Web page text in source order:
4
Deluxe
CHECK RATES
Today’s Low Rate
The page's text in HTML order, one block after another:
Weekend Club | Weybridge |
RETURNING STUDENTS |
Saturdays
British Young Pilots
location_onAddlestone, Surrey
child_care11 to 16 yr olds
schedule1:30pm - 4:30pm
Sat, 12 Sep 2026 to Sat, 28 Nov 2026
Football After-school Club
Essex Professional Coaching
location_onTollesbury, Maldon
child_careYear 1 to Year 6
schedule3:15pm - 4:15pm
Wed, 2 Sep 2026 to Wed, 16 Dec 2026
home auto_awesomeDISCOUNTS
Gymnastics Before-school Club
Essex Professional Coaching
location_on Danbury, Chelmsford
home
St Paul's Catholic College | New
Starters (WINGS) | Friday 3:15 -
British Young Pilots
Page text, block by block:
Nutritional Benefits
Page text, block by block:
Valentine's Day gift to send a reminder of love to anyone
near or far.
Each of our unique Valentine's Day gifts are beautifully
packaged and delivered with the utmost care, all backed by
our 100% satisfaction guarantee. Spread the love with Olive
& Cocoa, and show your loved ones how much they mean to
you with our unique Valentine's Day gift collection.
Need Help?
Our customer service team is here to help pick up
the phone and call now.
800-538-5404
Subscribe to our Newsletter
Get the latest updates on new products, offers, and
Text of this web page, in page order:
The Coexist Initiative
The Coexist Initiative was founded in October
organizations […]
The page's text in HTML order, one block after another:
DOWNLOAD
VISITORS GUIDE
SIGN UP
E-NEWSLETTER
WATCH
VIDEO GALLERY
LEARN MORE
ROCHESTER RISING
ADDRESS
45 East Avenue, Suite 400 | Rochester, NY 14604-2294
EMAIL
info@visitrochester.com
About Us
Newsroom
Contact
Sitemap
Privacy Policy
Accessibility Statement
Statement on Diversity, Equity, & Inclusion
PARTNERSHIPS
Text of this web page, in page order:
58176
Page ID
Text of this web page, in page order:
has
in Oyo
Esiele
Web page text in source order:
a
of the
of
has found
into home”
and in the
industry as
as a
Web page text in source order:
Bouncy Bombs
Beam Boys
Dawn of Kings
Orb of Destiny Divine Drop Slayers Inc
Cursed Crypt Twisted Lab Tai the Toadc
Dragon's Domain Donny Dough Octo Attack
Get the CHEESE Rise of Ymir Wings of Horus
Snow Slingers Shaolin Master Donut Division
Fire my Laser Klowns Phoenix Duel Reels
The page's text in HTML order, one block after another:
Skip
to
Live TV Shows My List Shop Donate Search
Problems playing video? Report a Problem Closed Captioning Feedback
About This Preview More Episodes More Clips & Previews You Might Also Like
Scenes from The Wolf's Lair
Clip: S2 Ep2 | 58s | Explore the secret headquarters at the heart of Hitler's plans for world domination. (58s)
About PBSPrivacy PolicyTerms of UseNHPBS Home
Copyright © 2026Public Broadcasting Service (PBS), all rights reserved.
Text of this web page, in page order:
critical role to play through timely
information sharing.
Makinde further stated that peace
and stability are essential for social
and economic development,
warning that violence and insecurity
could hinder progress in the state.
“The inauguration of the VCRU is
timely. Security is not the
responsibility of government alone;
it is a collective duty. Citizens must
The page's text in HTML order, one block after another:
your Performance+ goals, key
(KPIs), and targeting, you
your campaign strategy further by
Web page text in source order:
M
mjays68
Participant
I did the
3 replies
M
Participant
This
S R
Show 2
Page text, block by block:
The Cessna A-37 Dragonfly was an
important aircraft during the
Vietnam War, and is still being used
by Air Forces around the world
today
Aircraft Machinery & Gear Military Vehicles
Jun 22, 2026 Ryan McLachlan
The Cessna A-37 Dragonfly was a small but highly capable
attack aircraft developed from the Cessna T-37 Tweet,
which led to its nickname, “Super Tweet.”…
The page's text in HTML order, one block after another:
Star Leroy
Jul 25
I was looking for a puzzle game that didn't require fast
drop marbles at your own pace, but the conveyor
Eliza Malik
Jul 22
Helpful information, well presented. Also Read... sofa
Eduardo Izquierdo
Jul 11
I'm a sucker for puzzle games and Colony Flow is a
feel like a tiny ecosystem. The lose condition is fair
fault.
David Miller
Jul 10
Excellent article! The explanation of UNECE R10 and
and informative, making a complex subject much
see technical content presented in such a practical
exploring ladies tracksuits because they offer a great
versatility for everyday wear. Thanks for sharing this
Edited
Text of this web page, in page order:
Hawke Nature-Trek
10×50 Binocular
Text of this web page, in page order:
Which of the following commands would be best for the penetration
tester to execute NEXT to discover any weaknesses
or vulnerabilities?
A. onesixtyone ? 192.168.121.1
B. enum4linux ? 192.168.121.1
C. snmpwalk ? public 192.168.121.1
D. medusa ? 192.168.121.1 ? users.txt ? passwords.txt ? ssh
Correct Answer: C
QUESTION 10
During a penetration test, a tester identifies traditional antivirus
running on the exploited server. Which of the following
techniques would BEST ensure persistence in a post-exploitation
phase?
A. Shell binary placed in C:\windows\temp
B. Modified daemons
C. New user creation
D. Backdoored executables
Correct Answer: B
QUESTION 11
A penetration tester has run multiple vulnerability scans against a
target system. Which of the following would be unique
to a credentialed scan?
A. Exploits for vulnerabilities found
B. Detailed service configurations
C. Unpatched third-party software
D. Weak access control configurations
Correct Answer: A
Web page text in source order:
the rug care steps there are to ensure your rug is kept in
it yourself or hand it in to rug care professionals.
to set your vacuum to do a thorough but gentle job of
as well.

__________________________________________________

→ **Description of the task**
Set out every record in full, exactly as given.

→ **Completed exercise**
Web page text in source order:
4
Deluxe
CHECK RATES
Today’s Low Rate
The page's text in HTML order, one block after another:
Weekend Club | Weybridge |
RETURNING STUDENTS |
Saturdays
British Young Pilots
location_onAddlestone, Surrey
child_care11 to 16 yr olds
schedule1:30pm - 4:30pm
Sat, 12 Sep 2026 to Sat, 28 Nov 2026
Football After-school Club
Essex Professional Coaching
location_onTollesbury, Maldon
child_careYear 1 to Year 6
schedule3:15pm - 4:15pm
Wed, 2 Sep 2026 to Wed, 16 Dec 2026
home auto_awesomeDISCOUNTS
Gymnastics Before-school Club
Essex Professional Coaching
location_on Danbury, Chelmsford
home
St Paul's Catholic College | New
Starters (WINGS) | Friday 3:15 -
British Young Pilots
Page text, block by block:
Nutritional Benefits
Page text, block by block:
Valentine's Day gift to send a reminder of love to anyone
near or far.
Each of our unique Valentine's Day gifts are beautifully
packaged and delivered with the utmost care, all backed by
our 100% satisfaction guarantee. Spread the love with Olive
& Cocoa, and show your loved ones how much they mean to
you with our unique Valentine's Day gift collection.
Need Help?
Our customer service team is here to help pick up
the phone and call now.
800-538-5404
Subscribe to our Newsletter
Get the latest updates on new products, offers, and
Text of this web page, in page order:
The Coexist Initiative
The Coexist Initiative was founded in October
organizations […]
The page's text in HTML order, one block after another:
DOWNLOAD
VISITORS GUIDE
SIGN UP
E-NEWSLETTER
WATCH
VIDEO GALLERY
LEARN MORE
ROCHESTER RISING
ADDRESS
45 East Avenue, Suite 400 | Rochester, NY 14604-2294
EMAIL
info@visitrochester.com
About Us
Newsroom
Contact
Sitemap
Privacy Policy
Accessibility Statement
Statement on Diversity, Equity, & Inclusion
PARTNERSHIPS
Text of this web page, in page order:
58176
Page ID
Text of this web page, in page order:
has
in Oyo
Esiele
Web page text in source order:
a
of the
of
has found
into home”
and in the
industry as
as a
Web page text in source order:
Bouncy Bombs
Beam Boys
Dawn of Kings
Orb of Destiny Divine Drop Slayers Inc
Cursed Crypt Twisted Lab Tai the Toadc
Dragon's Domain Donny Dough Octo Attack
Get the CHEESE Rise of Ymir Wings of Horus
Snow Slingers Shaolin Master Donut Division
Fire my Laser Klowns Phoenix Duel Reels
The page's text in HTML order, one block after another:
Skip
to
Live TV Shows My List Shop Donate Search
Problems playing video? Report a Problem Closed Captioning Feedback
About This Preview More Episodes More Clips & Previews You Might Also Like
Scenes from The Wolf's Lair
Clip: S2 Ep2 | 58s | Explore the secret headquarters at the heart of Hitler's plans for world domination. (58s)
About PBSPrivacy PolicyTerms of UseNHPBS Home
Copyright © 2026Public Broadcasting Service (PBS), all rights reserved.
Text of this web page, in page order:
critical role to play through timely
information sharing.
Makinde further stated that peace
and stability are essential for social
and economic development,
warning that violence and insecurity
could hinder progress in the state.
“The inauguration of the VCRU is
timely. Security is not the
responsibility of government alone;
it is a collective duty. Citizens must
The page's text in HTML order, one block after another:
your Performance+ goals, key
(KPIs), and targeting, you
your campaign strategy further by
Web page text in source order:
M
mjays68
Participant
I did the
3 replies
M
Participant
This
S R
Show 2
Page text, block by block:
The Cessna A-37 Dragonfly was an
important aircraft during the
Vietnam War, and is still being used
by Air Forces around the world
today
Aircraft Machinery & Gear Military Vehicles
Jun 22, 2026 Ryan McLachlan
The Cessna A-37 Dragonfly was a small but highly capable
attack aircraft developed from the Cessna T-37 Tweet,
which led to its nickname, “Super Tweet.”…
The page's text in HTML order, one block after another:
Star Leroy
Jul 25
I was looking for a puzzle game that didn't require fast
drop marbles at your own pace, but the conveyor
Eliza Malik
Jul 22
Helpful information, well presented. Also Read... sofa
Eduardo Izquierdo
Jul 11
I'm a sucker for puzzle games and Colony Flow is a
feel like a tiny ecosystem. The lose condition is fair
fault.
David Miller
Jul 10
Excellent article! The explanation of UNECE R10 and
and informative, making a complex subject much
see technical content presented in such a practical
exploring ladies tracksuits because they offer a great
versatility for everyday wear. Thanks for sharing this
Edited
Text of this web page, in page order:
Hawke Nature-Trek
10×50 Binocular
Text of this web page, in page order:
Which of the following commands would be best for the penetration
tester to execute NEXT to discover any weaknesses
or vulnerabilities?
A. onesixtyone ? 192.168.121.1
B. enum4linux ? 192.168.121.1
C. snmpwalk ? public 192.168.121.1
D. medusa ? 192.168.121.1 ? users.txt ? passwords.txt ? ssh
Correct Answer: C
QUESTION 10
During a penetration test, a tester identifies traditional antivirus
running on the exploited server. Which of the following
techniques would BEST ensure persistence in a post-exploitation
phase?
A. Shell binary placed in C:\windows\temp
B. Modified daemons
C. New user creation
D. Backdoored executables
Correct Answer: B
QUESTION 11
A penetration tester has run multiple vulnerability scans against a
target system. Which of the following would be unique
to a credentialed scan?
A. Exploits for vulnerabilities found
B. Detailed service configurations
C. Unpatched third-party software
D. Weak access control configurations
Correct Answer: A
Web page text in source order:
the rug care steps there are to ensure your rug is kept in
it yourself or hand it in to rug care professionals.
to set your vacuum to do a thorough but gentle job of
as well.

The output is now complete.